Having trained the English and Spanish LMs (along with the embeddings which constitute part of the encoder), it is now time to attempt translation.

In [1]:
from decoder_head.core import *
from decoder_head.data import *
from fastai2.text.all import *

In [2]:
vocab_en= make_vocab(pd.read_pickle('data/en-100_tok/counter.pkl'), max_vocab=4000)
vocab_es= make_vocab(pd.read_pickle('data/es-100_tok/counter.pkl'), max_vocab=4000)

In [3]:
en_es_dict = get_en_es_dict(vocab_en, vocab_es)

In [12]:
len(en_es_dict)

2451

In [4]:
path = 'data/en-100_tok/'
mult = 4
bs = 80
seq_len = 70

lm = DataBlock(blocks=(TextBlock(vocab=vocab_en, is_lm=True),),
                get_x=read_tokenized_file,
                get_items=partial(get_text_files, folders=['train', 'valid']),
                splitter=FuncSplitter(lambda itm: itm.parent.name == 'valid'))
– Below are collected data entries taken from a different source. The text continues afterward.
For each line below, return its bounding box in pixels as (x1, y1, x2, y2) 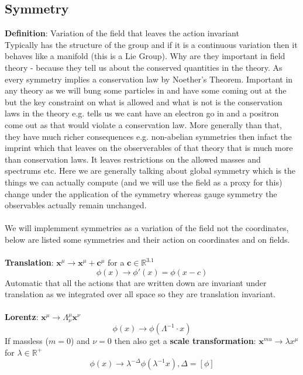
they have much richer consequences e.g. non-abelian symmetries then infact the (5, 130, 292, 142)
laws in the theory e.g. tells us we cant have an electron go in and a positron (5, 107, 279, 119)
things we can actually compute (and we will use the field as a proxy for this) (5, 176, 283, 188)
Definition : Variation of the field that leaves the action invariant (5, 27, 239, 39)
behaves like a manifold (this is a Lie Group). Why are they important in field (5, 50, 285, 62)
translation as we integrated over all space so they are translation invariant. (5, 288, 276, 300)
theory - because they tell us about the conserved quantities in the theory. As (5, 61, 283, 73)
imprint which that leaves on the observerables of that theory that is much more (5, 142, 293, 154)
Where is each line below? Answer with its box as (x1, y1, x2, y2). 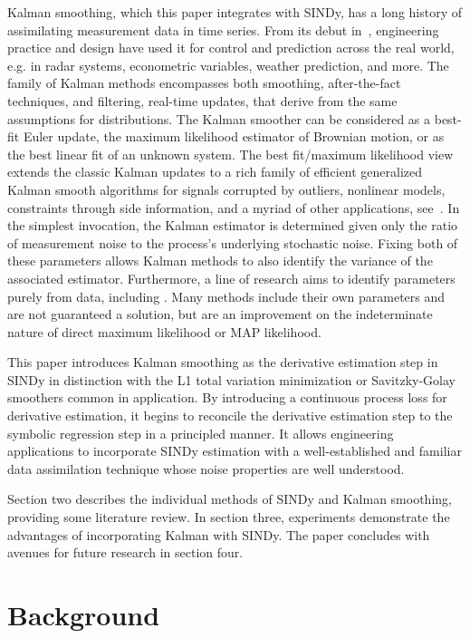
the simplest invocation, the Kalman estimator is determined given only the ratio (7, 216, 458, 235)
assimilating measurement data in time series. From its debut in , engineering (7, 20, 439, 39)
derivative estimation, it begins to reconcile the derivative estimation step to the (7, 406, 453, 425)
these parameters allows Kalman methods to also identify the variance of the (7, 251, 433, 270)
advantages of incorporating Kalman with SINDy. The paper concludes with (7, 525, 430, 544)
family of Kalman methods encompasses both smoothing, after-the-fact (7, 73, 401, 92)
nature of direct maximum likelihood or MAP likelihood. (7, 322, 321, 341)
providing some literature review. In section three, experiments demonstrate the (7, 507, 450, 527)
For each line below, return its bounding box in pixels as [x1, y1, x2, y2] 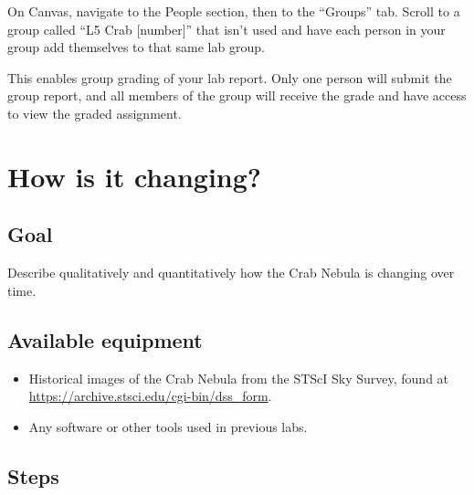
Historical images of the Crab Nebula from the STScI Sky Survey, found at [28, 368, 449, 387]
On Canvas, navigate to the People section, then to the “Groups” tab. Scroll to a [7, 2, 460, 20]
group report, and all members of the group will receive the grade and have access [7, 86, 467, 105]
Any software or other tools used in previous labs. [28, 416, 308, 436]
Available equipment [7, 325, 203, 353]
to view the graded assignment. [7, 103, 182, 122]
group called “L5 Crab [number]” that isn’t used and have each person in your [7, 19, 446, 38]
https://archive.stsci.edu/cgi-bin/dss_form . [28, 386, 272, 405]
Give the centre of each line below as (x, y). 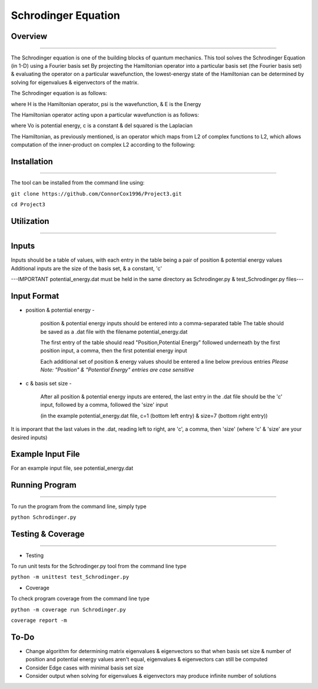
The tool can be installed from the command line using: (78, 183)
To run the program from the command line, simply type (79, 506)
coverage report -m (39, 621)
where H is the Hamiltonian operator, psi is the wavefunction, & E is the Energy (106, 104)
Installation (32, 161)
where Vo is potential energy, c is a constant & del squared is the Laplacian (102, 126)
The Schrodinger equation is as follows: (59, 93)
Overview (29, 36)
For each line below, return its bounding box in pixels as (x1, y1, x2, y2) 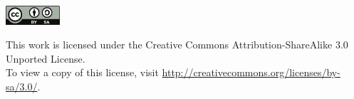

dbunch_lm = lm.databunch(path, path=path, bs=bs, seq_len=seq_len)

In [59]:
#export core
class PermuteEmbeddingsSinkhorn(nn.Module):
    def __init__(self, num_embeddings, embedding_dim, padding_idx):
        super().__init__()
        
        self.num_embeddings = num_embeddings
        self.embedding_dim = embedding_dim
        self.padding_idx = padding_idx
        
        # to conform to nn.Embedding api
        self.max_norm=None
        self.norm_type=2.0
        self.scale_grad_by_freq=False
        self.sparse = False

        self.weight = nn.Parameter( torch.Tensor(num_embeddings, embedding_dim) )
        self.p = nn.Parameter( torch.eye(self.num_embeddings) )
        self.p.requires_grad = False
        
        self.reset_parameters()
        
    def forward(self, words):        
        p1 = self.p / self.p.sum(dim=1).unsqueeze(1)
        p2 = p1 / p1.sum(dim=0).unsqueeze(0)
            
        return F.embedding(words, self.p @ self.weight)
    
    def reset_parameters(self): pass

In [60]:
#export core
class p_sinkhornAWD_LSTM(AWD_LSTM):
    def __init__(self, vocab_sz, emb_sz, n_hid, n_layers, pad_token=1, hidden_p=0.2, input_p=0.6, embed_p=0.1,
                 weight_p=0.5, bidir=False, packed=False):
        store_attr(self, 'emb_sz,n_hid,n_layers,pad_token,packed')
        self.bs = 1
        self.n_dir = 2 if bidir else 1
        self.encoder = PermuteEmbeddingsSinkhorn(vocab_sz, emb_sz, padding_idx=pad_token)

        self.encoder_dp = self.encoder # chosing to initally train without embedding dropout
        self.rnns = nn.ModuleList([self._one_rnn(emb_sz if l == 0 else n_hid, (n_hid if l != n_layers - 1 else emb_sz)//self.n_dir,
                                                 bidir, weight_p, l) for l in range(n_layers)])
        self.encoder.weight.data.uniform_(-self.initrange, self.initrange)
        self.input_dp = RNNDropout(input_p)
        self.hidden_dps = nn.ModuleList([RNNDropout(hidden_p) for l in range(n_layers)])

In [61]:
#export core
import fastai2 
fastai2.text.models.core._model_meta[p_sinkhornAWD_LSTM] = fastai2.text.models.core._model_meta[AWD_LSTM]

In [62]:
learn = language_model_learner(
    dbunch_lm,
    p_sinkhornAWD_LSTM,
    opt_func=opt,
    pretrained=False,
    config=awd_lstm_lm_config,
    drop_mult=0.1,
    metrics=[accuracy, top_k_accuracy]
)

## Attemp translation from English to Spanish

In [63]:
learn.load('pLSTM_en')

<fastai2.text.learner.LMLearner at 0x7f087ff01a50>

In [64]:
learn.validate()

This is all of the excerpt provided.